# Task prompt
Copy out all lines of the material below in which "Kalevipoeg" occurs.

────────────────────

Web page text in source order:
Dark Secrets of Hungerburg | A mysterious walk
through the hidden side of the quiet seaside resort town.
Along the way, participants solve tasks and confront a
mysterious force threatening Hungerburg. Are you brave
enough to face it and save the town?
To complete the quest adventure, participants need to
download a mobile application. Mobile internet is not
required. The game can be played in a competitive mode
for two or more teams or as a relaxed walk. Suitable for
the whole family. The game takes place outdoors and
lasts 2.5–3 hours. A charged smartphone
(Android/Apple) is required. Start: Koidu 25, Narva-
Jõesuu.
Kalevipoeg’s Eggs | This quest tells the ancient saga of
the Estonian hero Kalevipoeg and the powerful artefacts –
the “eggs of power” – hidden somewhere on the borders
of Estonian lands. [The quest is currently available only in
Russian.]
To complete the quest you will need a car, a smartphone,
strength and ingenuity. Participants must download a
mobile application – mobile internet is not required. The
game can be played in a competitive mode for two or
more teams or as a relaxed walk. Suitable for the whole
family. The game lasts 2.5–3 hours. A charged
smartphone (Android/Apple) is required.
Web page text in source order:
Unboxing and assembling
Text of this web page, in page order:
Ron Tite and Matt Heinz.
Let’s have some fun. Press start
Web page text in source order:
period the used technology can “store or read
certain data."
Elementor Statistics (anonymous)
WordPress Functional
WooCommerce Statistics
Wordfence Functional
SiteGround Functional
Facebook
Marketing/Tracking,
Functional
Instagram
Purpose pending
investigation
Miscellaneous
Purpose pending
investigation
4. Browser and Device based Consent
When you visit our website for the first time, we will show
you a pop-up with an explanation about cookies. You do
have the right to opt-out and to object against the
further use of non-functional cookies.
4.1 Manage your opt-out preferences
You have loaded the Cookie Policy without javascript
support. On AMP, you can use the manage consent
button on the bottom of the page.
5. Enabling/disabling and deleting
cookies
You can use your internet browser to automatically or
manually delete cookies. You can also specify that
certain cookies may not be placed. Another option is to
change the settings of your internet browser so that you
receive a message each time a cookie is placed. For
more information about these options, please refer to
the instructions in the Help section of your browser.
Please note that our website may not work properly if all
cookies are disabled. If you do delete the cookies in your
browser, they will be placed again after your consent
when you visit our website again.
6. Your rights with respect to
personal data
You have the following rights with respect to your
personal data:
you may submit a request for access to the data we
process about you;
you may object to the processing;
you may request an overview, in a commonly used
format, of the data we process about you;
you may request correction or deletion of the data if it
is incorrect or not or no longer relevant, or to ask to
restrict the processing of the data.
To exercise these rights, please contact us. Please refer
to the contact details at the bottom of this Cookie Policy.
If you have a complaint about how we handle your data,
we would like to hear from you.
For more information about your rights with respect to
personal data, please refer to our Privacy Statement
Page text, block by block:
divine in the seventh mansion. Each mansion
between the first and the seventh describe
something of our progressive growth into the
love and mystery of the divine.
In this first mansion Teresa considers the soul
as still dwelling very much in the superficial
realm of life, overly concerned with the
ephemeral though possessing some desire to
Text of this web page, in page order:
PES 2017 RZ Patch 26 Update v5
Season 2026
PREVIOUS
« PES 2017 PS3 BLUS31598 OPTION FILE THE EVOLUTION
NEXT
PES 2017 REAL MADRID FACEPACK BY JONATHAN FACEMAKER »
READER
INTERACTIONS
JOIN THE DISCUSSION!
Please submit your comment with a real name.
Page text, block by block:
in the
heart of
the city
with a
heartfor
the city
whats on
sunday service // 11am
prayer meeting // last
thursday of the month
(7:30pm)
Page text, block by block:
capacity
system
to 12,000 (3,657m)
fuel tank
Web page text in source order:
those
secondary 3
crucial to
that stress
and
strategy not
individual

────────────────────

# Response
Kalevipoeg’s Eggs | This quest tells the ancient saga of
the Estonian hero Kalevipoeg and the powerful artefacts –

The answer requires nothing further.